Na sequência, Luiz Gastão Rosenfeld, coordenador da câmara técnica da ABRAMED, fez uma síntese das posições e dúvidas do setor, destacando que os laudos laboratoriais estão sendo tratados como documentos jurídicos. “Na realidade, o laudo é um documento sigiloso entre o laboratório, o médico e o paciente”, disse.

Ao final do evento, um talk show coordenado pelo diretor da SBPC/ML, Wilson Shcolnik, trouxe as visões sobre o tema por parte tanto do setor laboratorial como das vigilâncias sanitárias nos níveis federal, estadual e regional.

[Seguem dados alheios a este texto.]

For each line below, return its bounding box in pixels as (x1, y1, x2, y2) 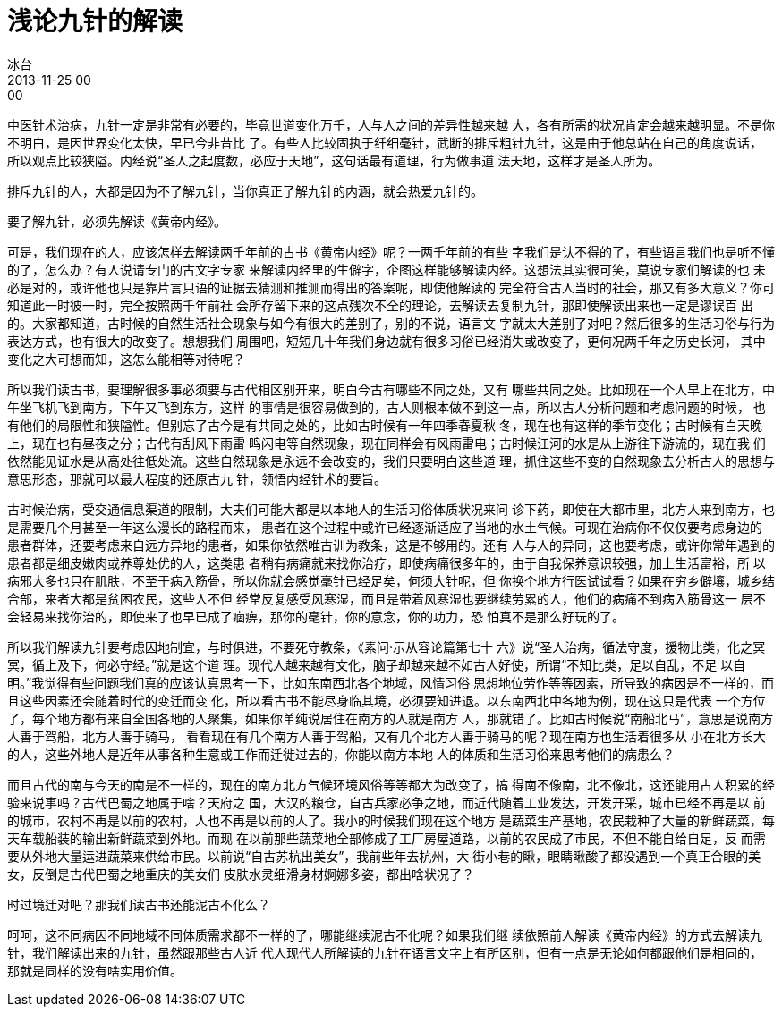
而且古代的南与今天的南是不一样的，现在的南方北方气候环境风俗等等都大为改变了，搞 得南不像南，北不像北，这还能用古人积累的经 (7, 776, 775, 792)
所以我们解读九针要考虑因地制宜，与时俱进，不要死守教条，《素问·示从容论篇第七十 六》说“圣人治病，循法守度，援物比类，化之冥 (7, 638, 766, 655)
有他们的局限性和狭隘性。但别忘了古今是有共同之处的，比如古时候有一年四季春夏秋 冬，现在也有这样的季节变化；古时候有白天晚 (7, 417, 762, 433)
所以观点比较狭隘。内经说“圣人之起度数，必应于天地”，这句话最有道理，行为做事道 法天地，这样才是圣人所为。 (7, 152, 661, 168)
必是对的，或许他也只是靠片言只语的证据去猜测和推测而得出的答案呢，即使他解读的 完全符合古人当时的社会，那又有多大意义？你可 (7, 279, 775, 295)
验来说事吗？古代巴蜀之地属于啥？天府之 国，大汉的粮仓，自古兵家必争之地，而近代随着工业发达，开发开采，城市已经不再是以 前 (7, 794, 766, 810)
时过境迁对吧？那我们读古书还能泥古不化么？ (7, 896, 270, 912)
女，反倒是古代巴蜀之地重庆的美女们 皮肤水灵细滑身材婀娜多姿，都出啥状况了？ (7, 866, 474, 882)

Segundo Monica Grau, diretora do Centro de Vigilância Sanitária do Estado de São Paulo – CVS/SP, a RDC 30 é muito nova e possui ainda pouco conhecimento técnico por parte do órgão. “Esta medida nos causou surpresa. É uma situação que devemos conversar muito internamente para desenvolvermos como vamos cobrar isso”, afirmou.

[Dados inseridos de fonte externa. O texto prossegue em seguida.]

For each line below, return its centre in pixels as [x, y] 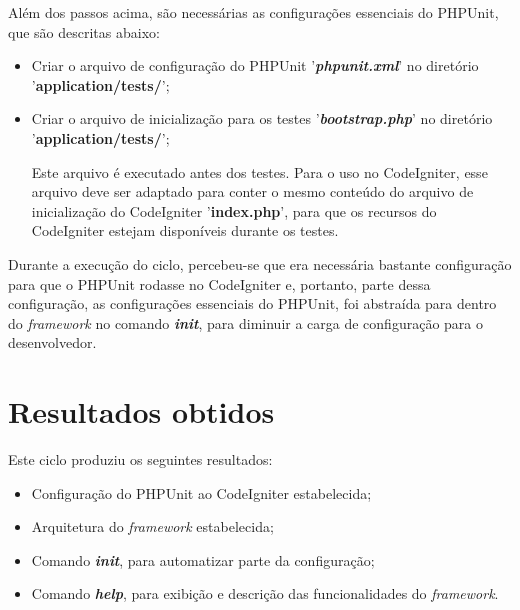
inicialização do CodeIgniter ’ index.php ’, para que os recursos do [234, 210]
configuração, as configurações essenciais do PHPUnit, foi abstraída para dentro [252, 303]
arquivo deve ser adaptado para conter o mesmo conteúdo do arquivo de [252, 191]
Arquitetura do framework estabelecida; [152, 526]
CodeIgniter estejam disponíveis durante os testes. [185, 230]
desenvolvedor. [52, 342]
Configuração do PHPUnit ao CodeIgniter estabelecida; [201, 492]
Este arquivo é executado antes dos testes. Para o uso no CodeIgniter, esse [259, 171]
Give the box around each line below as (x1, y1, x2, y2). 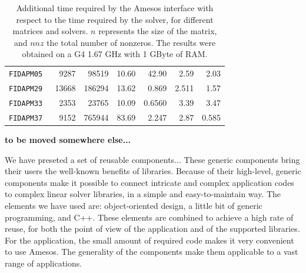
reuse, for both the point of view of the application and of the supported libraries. (5, 222, 300, 235)
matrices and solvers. (12, 25, 88, 37)
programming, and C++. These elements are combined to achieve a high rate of (5, 211, 294, 223)
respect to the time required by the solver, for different (16, 13, 214, 25)
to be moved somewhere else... (5, 134, 131, 146)
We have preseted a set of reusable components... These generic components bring (5, 153, 300, 165)
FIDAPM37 (9, 114, 43, 122)
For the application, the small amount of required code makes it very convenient (5, 234, 294, 246)
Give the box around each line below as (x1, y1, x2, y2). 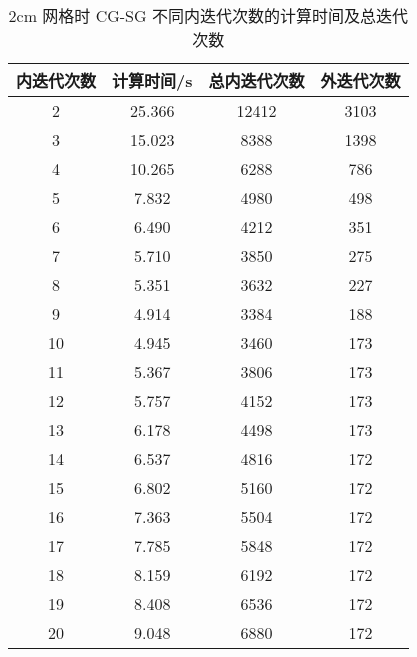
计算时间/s (112, 69, 193, 92)
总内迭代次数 (208, 69, 305, 92)
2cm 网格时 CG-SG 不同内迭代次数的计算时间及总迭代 (8, 4, 408, 27)
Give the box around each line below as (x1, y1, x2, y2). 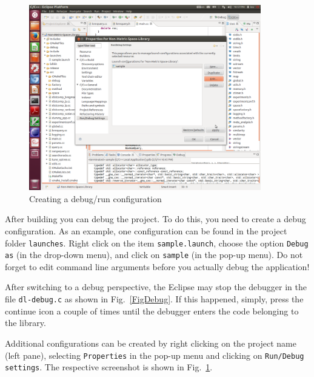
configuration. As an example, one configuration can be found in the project (5, 224, 287, 237)
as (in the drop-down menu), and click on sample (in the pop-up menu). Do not (5, 248, 303, 261)
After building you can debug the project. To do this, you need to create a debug (5, 212, 306, 225)
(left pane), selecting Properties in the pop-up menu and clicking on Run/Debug (5, 348, 304, 361)
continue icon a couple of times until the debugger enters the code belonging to (5, 304, 299, 317)
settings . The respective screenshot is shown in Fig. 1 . (5, 361, 213, 373)
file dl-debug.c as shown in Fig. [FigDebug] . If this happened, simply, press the (5, 293, 304, 305)
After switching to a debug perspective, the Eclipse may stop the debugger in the (5, 280, 307, 293)
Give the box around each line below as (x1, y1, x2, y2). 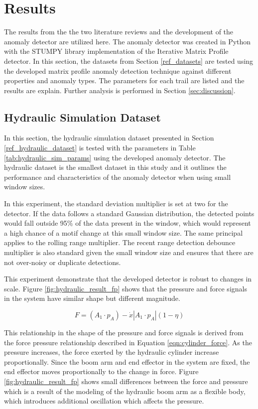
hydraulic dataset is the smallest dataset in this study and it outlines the (4, 162, 227, 172)
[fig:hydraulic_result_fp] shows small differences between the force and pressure (4, 376, 248, 386)
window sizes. (4, 181, 45, 192)
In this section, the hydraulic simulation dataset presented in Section (4, 133, 214, 143)
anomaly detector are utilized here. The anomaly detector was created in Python (4, 36, 251, 46)
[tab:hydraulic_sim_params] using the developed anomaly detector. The (4, 152, 226, 162)
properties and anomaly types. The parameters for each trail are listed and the (4, 75, 245, 86)
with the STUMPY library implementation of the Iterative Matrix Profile (4, 46, 229, 56)
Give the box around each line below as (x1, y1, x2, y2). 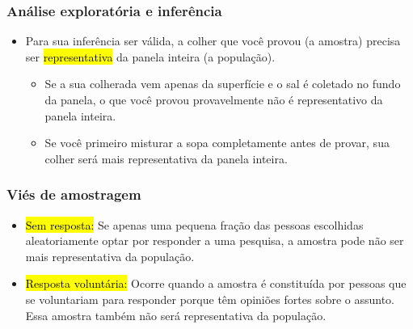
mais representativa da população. (25, 247, 195, 264)
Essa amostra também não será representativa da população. (25, 306, 327, 323)
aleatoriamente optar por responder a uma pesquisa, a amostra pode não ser (25, 232, 404, 249)
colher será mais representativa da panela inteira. (44, 150, 288, 167)
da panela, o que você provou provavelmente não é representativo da (44, 91, 383, 108)
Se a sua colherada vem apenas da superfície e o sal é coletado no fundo (44, 75, 401, 92)
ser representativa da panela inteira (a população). (25, 48, 276, 65)
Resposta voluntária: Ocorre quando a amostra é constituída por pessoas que (25, 275, 407, 292)
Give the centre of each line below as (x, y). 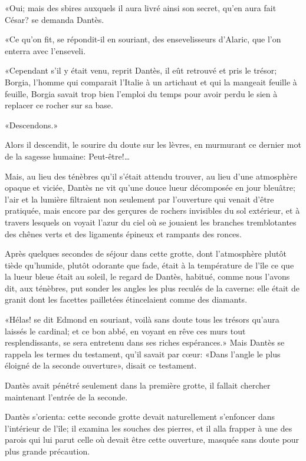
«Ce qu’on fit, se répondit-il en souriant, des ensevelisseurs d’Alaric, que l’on (143, 39)
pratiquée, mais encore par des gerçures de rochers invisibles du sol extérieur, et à (152, 210)
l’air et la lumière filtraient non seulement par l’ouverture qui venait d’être (139, 199)
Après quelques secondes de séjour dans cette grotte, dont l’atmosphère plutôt (146, 253)
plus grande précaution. (47, 451)
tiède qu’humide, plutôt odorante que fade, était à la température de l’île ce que (149, 265)
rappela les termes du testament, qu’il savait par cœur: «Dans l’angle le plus (143, 354)
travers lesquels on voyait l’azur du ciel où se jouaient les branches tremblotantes (151, 222)

A diretora lembrou que, dentro dos quadros da vigilância, existem hoje apenas dois profissionais de Tecnologia da Informação para todo o Estado, ainda assim para cuidar dos sistemas internos do órgão.

José Carlos Moutinho, da Anvisa, afirmou que será definido um cronograma para a capacitação de seus próprios órgãos de vigilância sanitária em todo o país. Além disso, se comprometeu a receber mais uma vez as entidades do setor para conversar a respeito do cumprimento da resolução, tirando possíveis dúvidas e discutindo caminhos para sua implementação.